[[ Data in this exercise, beginning ]]

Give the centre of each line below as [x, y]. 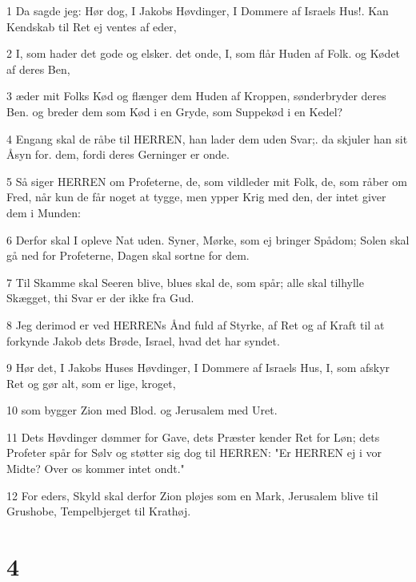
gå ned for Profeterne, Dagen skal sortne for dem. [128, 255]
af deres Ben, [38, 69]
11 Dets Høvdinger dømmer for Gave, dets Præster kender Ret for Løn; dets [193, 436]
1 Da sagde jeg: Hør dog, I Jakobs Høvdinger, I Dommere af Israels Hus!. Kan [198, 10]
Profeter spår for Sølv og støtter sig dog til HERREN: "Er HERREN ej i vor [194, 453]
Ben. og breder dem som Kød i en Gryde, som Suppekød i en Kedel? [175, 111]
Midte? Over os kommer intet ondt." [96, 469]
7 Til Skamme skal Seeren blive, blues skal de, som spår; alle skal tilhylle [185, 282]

[[ Data in this exercise, end ]]
[[ Data in this exercise, beginning ]]

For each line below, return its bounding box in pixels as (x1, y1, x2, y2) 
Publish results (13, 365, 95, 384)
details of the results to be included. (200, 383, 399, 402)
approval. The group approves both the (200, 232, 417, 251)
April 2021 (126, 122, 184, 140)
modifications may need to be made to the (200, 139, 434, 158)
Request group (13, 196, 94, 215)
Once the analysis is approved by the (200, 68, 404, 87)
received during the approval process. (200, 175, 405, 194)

[[ Data in this exercise, end ]]

Work order » Please return each line of the listing above that contains "spår".

Written response »
Profeter spår for Sølv og støtter sig dog til HERREN: "Er HERREN ej i vor [194, 453]
7 Til Skamme skal Seeren blive, blues skal de, som spår; alle skal tilhylle [185, 282]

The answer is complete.